Furthermore, appellant's prison sentence in his original cases is insufficient to demonstrate that the state induced his guilty plea through "improper pressure or coercion." Raleigh, 778 N.W.2d at 96. Although "[i]mproper pressures or inducements can come in a variety of forms," a plea is only involuntary when it is "induced by coercive or deceptive action." Dikken, 896 N.W.2d at 877. The record here contains no evidence of "coercive or deceptive action" nor "unfulfillable promises" by the state.
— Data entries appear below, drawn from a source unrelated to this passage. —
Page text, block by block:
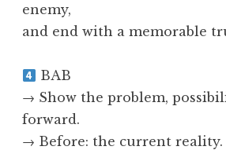
enemy,
and end with a memorable
BAB
→ Show the problem,
forward.
→ Before: the current reality.
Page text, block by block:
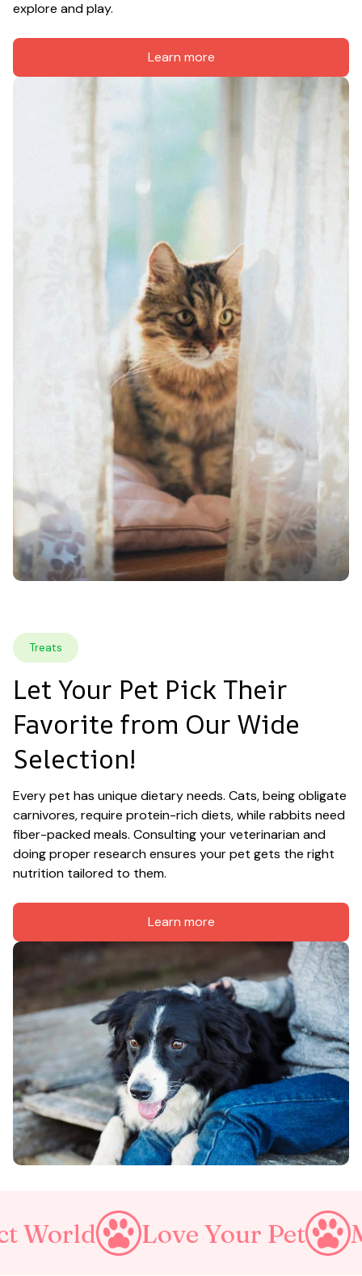
explore and play.
Learn more
Treats
Let Your Pet Pick Their
Favorite from Our Wide
Selection!
Every pet has unique dietary needs. Cats, being obligate
carnivores, require protein-rich diets, while rabbits need
fiber-packed meals. Consulting your veterinarian and
doing proper research ensures your pet gets the right
nutrition tailored to them.
Learn more
Love Your Pet Make

Further, appellant acknowledged before pleading guilty that he had received no threats or promises outside of the plea agreement. We also note that, by accepting the plea deal, appellant was able to resolve his three outstanding felony charges without risking any additional jail time. See State v. Bell, 971 N.W.2d 92, 104 (Minn.App. 2022) (concluding that defendant was not induced to enter plea because of district court's representations about parole process, but because pleading guilty would allow him to avoid life sentence), rev. denied (Minn. Apr. 27, 2022). However, even if appellant pleaded guilty only to "cut his losses," that fact alone is insufficient to render his plea involuntary. See id.
Because we conclude that appellant entered his guilty plea voluntarily, his plea is constitutionally valid, and he is not entitled to withdrawal.
Affirmed.
[*] Retired judge of the Minnesota Court of Appeals, serving by appointment pursuant to Minn. Const. art. VI, § 10.